Materials provided:
%%
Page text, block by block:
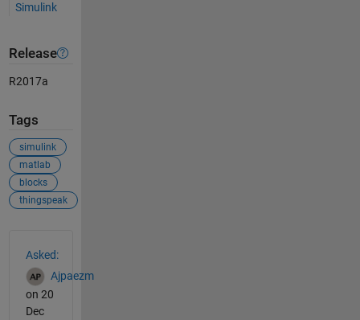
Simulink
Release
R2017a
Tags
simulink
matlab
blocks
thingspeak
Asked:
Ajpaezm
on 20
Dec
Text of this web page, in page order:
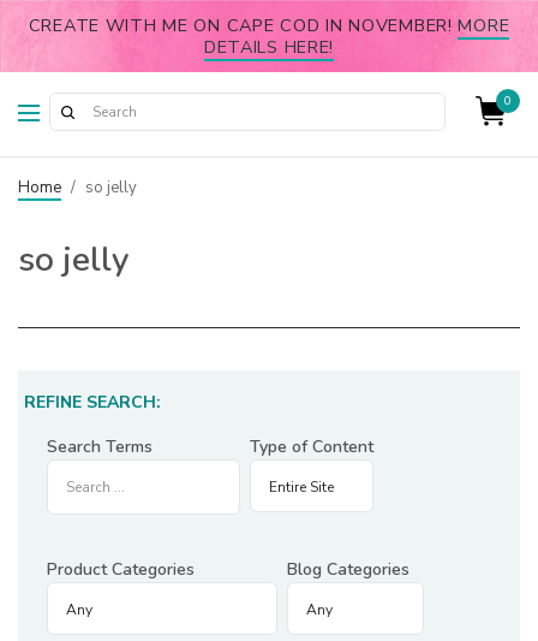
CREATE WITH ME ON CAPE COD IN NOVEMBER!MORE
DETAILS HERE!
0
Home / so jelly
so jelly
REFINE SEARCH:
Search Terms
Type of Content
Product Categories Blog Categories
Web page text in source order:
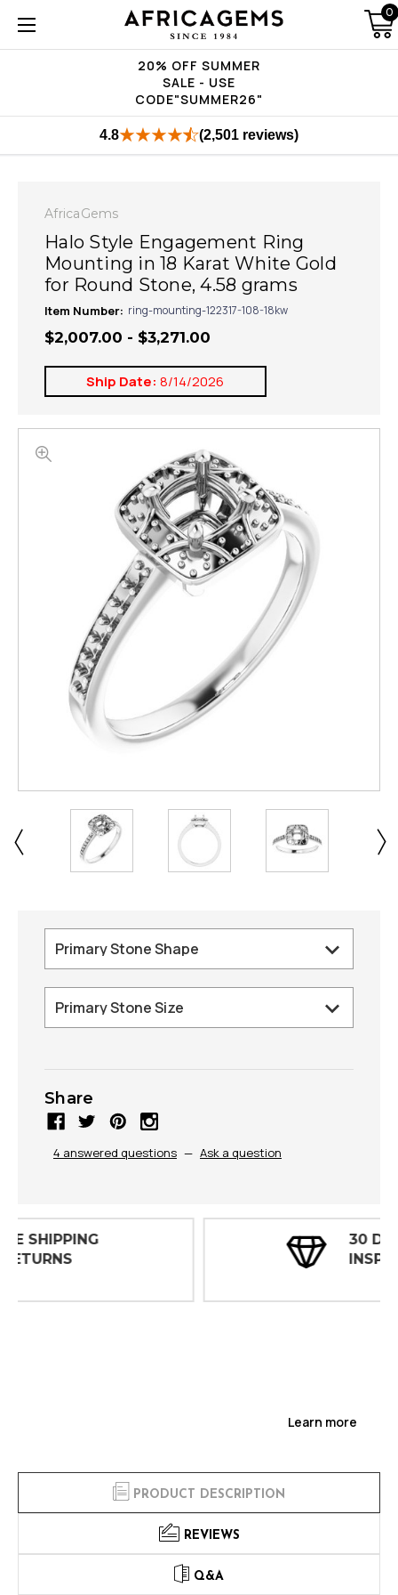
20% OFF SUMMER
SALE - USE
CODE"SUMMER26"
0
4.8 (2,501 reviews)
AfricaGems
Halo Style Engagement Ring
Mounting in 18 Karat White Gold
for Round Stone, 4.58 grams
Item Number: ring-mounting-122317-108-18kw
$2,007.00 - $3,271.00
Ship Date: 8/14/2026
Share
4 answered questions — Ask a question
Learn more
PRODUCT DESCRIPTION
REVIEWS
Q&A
%%
%%
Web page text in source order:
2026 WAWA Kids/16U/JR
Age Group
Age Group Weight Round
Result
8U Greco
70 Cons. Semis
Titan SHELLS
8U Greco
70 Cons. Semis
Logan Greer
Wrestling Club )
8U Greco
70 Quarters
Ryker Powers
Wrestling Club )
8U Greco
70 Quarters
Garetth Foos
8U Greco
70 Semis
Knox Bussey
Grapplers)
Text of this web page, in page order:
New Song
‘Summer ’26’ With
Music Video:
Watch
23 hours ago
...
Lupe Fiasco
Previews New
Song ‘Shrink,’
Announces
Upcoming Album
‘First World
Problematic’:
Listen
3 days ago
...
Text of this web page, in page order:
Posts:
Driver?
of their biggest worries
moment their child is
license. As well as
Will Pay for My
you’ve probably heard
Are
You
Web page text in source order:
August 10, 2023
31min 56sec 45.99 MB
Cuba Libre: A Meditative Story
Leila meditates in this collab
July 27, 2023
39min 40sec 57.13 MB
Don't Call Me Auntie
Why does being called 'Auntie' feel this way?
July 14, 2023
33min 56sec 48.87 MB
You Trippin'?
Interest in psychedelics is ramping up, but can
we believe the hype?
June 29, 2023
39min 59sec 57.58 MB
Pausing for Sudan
%%
Task to complete:
Starting with the line that contains "Page text, block" and finishing with the line that contains "Halo Style Engagement Ring", reproduce every line of the material above exactly, but not the pictures.

Written response:
Page text, block by block:
Simulink
Release
R2017a
Tags
simulink
matlab
blocks
thingspeak
Asked:
Ajpaezm
on 20
Dec
Text of this web page, in page order:
CREATE WITH ME ON CAPE COD IN NOVEMBER!MORE
DETAILS HERE!
0
Home / so jelly
so jelly
REFINE SEARCH:
Search Terms
Type of Content
Product Categories Blog Categories
Web page text in source order:
20% OFF SUMMER
SALE - USE
CODE"SUMMER26"
0
4.8 (2,501 reviews)
AfricaGems
Halo Style Engagement Ring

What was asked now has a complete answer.